Material to process>
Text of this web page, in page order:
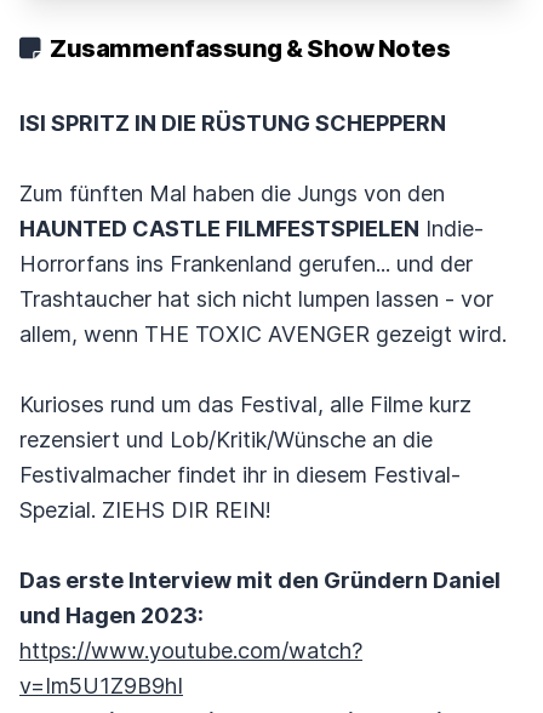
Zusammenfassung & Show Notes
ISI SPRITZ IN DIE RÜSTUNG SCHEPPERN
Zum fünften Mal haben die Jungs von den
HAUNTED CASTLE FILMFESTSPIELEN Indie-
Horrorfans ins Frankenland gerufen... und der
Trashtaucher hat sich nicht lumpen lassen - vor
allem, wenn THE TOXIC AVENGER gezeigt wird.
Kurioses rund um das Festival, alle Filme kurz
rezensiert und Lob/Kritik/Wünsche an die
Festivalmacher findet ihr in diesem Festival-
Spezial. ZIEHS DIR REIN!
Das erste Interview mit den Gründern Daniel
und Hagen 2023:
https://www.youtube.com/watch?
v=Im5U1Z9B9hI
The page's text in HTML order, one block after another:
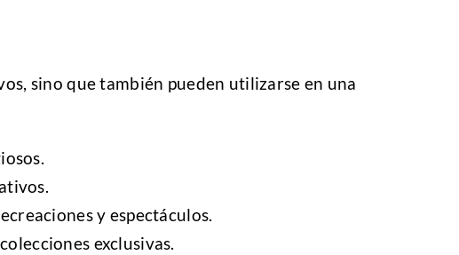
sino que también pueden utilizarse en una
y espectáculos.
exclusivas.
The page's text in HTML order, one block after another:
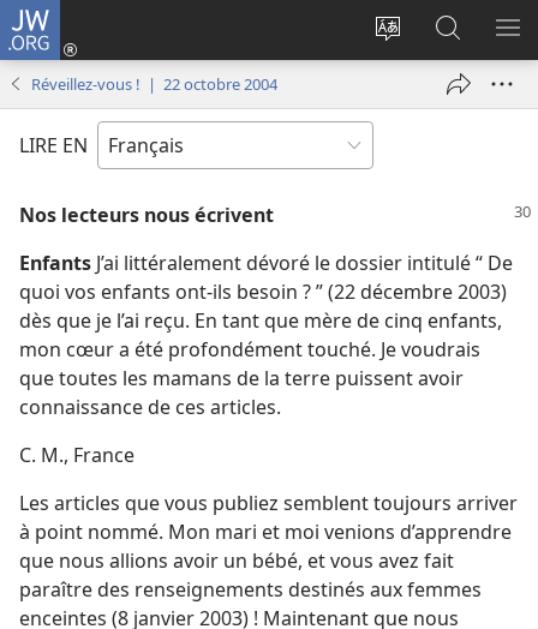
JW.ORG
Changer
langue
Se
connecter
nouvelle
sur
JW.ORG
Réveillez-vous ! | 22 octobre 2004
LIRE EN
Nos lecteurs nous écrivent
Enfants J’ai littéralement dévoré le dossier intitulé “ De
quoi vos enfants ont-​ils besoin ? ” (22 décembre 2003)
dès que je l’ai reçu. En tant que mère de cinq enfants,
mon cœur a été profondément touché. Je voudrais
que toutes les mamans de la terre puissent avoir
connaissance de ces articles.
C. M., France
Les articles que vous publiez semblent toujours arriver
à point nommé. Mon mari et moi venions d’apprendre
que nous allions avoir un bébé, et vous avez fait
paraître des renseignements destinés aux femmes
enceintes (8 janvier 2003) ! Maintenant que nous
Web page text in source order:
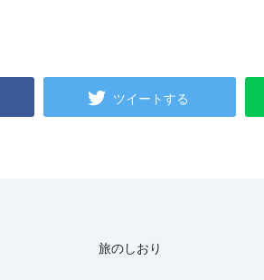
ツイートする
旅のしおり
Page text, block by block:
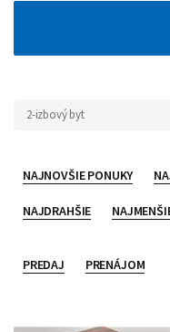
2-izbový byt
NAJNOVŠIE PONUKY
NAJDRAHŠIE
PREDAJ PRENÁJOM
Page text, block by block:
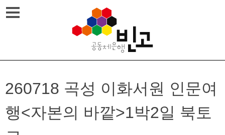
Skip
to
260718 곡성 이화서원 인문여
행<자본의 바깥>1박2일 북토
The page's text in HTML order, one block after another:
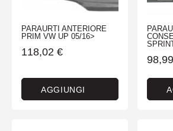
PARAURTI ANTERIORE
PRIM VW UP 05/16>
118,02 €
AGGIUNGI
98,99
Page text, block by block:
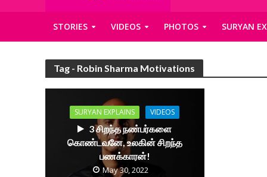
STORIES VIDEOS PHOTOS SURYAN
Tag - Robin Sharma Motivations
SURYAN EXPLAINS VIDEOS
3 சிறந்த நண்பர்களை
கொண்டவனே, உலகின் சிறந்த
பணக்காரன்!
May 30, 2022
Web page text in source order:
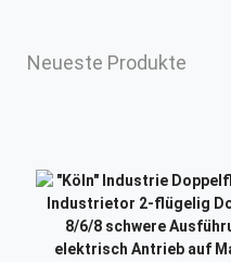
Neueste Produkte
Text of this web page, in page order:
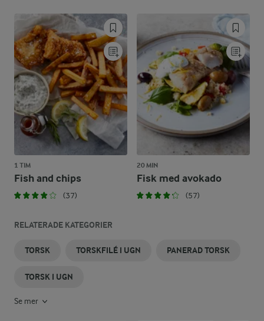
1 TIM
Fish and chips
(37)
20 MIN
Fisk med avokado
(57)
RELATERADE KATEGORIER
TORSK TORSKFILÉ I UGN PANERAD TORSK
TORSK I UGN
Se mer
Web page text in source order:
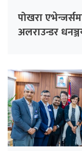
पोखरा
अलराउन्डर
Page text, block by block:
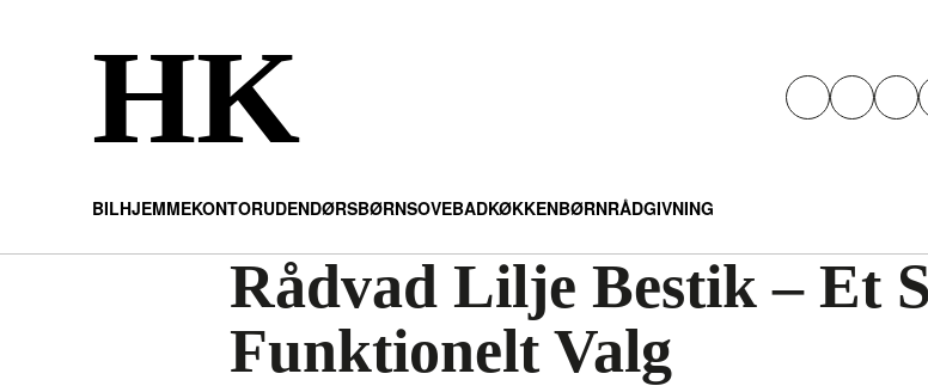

What is being asked>
Pictures stay out of this copy; write out the entries above exactly.

Your solution>
Text of this web page, in page order:
Zusammenfassung & Show Notes
ISI SPRITZ IN DIE RÜSTUNG SCHEPPERN
Zum fünften Mal haben die Jungs von den
HAUNTED CASTLE FILMFESTSPIELEN Indie-
Horrorfans ins Frankenland gerufen... und der
Trashtaucher hat sich nicht lumpen lassen - vor
allem, wenn THE TOXIC AVENGER gezeigt wird.
Kurioses rund um das Festival, alle Filme kurz
rezensiert und Lob/Kritik/Wünsche an die
Festivalmacher findet ihr in diesem Festival-
Spezial. ZIEHS DIR REIN!
Das erste Interview mit den Gründern Daniel
und Hagen 2023:
https://www.youtube.com/watch?
v=Im5U1Z9B9hI
The page's text in HTML order, one block after another:
sino que también pueden utilizarse en una
y espectáculos.
exclusivas.
The page's text in HTML order, one block after another:
JW.ORG
Changer
langue
Se
connecter
nouvelle
sur
JW.ORG
Réveillez-vous ! | 22 octobre 2004
LIRE EN
Nos lecteurs nous écrivent
Enfants J’ai littéralement dévoré le dossier intitulé “ De
quoi vos enfants ont-​ils besoin ? ” (22 décembre 2003)
dès que je l’ai reçu. En tant que mère de cinq enfants,
mon cœur a été profondément touché. Je voudrais
que toutes les mamans de la terre puissent avoir
connaissance de ces articles.
C. M., France
Les articles que vous publiez semblent toujours arriver
à point nommé. Mon mari et moi venions d’apprendre
que nous allions avoir un bébé, et vous avez fait
paraître des renseignements destinés aux femmes
enceintes (8 janvier 2003) ! Maintenant que nous
Web page text in source order:
ツイートする
旅のしおり
Page text, block by block:
2-izbový byt
NAJNOVŠIE PONUKY
NAJDRAHŠIE
PREDAJ PRENÁJOM
Page text, block by block:
Skip
to
260718 곡성 이화서원 인문여
행<자본의 바깥>1박2일 북토
The page's text in HTML order, one block after another:
PARAURTI ANTERIORE
PRIM VW UP 05/16>
118,02 €
AGGIUNGI
98,99
Page text, block by block:
STORIES VIDEOS PHOTOS SURYAN
Tag - Robin Sharma Motivations
SURYAN EXPLAINS VIDEOS
3 சிறந்த நண்பர்களை
கொண்டவனே, உலகின் சிறந்த
பணக்காரன்!
May 30, 2022
Web page text in source order:
Neueste Produkte
Text of this web page, in page order:
1 TIM
Fish and chips
(37)
20 MIN
Fisk med avokado
(57)
RELATERADE KATEGORIER
TORSK TORSKFILÉ I UGN PANERAD TORSK
TORSK I UGN
Se mer
Web page text in source order:
पोखरा
अलराउन्डर
Page text, block by block:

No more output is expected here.